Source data
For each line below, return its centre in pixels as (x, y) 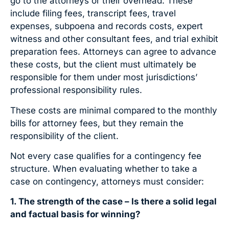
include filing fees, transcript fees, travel (93, 14)
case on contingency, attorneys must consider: (107, 181)
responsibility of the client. (64, 136)
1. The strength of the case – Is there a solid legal (113, 202)
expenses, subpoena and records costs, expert (107, 26)
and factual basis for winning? (75, 214)
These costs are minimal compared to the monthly (114, 110)
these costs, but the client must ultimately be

**ASSIGNMENT:** Omit each image and transcribe the remaining records word for word.

**RESULT BELOW:**
For each line below, return its centre in pixels as (x, y) 
include filing fees, transcript fees, travel (93, 14)
case on contingency, attorneys must consider: (107, 181)
responsibility of the client. (64, 136)
1. The strength of the case – Is there a solid legal (113, 202)
expenses, subpoena and records costs, expert (107, 26)
and factual basis for winning? (75, 214)
These costs are minimal compared to the monthly (114, 110)
these costs, but the client must ultimately be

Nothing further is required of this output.